***** DATA EXTRACT *****

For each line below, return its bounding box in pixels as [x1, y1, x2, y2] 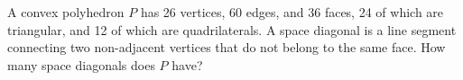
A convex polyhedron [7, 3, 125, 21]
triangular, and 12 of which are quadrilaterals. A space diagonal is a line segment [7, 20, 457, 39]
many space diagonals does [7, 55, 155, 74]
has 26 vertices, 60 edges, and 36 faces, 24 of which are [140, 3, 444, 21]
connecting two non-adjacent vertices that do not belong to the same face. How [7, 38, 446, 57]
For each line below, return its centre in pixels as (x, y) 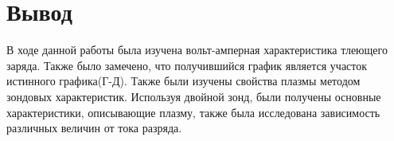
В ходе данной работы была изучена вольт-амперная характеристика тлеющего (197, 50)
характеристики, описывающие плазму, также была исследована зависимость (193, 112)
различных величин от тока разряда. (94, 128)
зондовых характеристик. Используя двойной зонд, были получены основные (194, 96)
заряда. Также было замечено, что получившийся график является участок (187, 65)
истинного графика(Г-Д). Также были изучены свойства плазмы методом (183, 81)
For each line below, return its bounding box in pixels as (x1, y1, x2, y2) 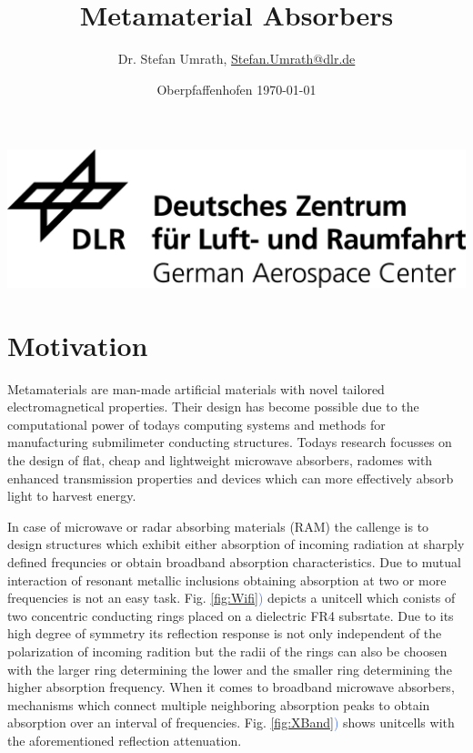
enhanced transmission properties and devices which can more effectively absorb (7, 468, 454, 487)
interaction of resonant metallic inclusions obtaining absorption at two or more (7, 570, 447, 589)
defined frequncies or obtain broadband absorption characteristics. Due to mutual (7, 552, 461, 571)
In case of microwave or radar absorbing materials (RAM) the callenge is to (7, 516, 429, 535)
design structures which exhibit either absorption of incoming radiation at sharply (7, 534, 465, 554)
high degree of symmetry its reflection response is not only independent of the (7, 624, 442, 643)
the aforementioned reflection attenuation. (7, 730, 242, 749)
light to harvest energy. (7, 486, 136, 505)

*****

Copy every line above exactly, leaving no picture in the copy.

For each line below, return its bounding box in pixels as [x1, y1, x2, y2] 
A convex polyhedron [7, 3, 125, 21]
triangular, and 12 of which are quadrilaterals. A space diagonal is a line segment [7, 20, 457, 39]
many space diagonals does [7, 55, 155, 74]
has 26 vertices, 60 edges, and 36 faces, 24 of which are [140, 3, 444, 21]
connecting two non-adjacent vertices that do not belong to the same face. How [7, 38, 446, 57]
For each line below, return its centre in pixels as (x, y) 
В ходе данной работы была изучена вольт-амперная характеристика тлеющего (197, 50)
характеристики, описывающие плазму, также была исследована зависимость (193, 112)
различных величин от тока разряда. (94, 128)
зондовых характеристик. Используя двойной зонд, были получены основные (194, 96)
заряда. Также было замечено, что получившийся график является участок (187, 65)
истинного графика(Г-Д). Также были изучены свойства плазмы методом (183, 81)
For each line below, return its bounding box in pixels as (x1, y1, x2, y2) 
enhanced transmission properties and devices which can more effectively absorb (7, 468, 454, 487)
interaction of resonant metallic inclusions obtaining absorption at two or more (7, 570, 447, 589)
defined frequncies or obtain broadband absorption characteristics. Due to mutual (7, 552, 461, 571)
In case of microwave or radar absorbing materials (RAM) the callenge is to (7, 516, 429, 535)
design structures which exhibit either absorption of incoming radiation at sharply (7, 534, 465, 554)
high degree of symmetry its reflection response is not only independent of the (7, 624, 442, 643)
the aforementioned reflection attenuation. (7, 730, 242, 749)
light to harvest energy. (7, 486, 136, 505)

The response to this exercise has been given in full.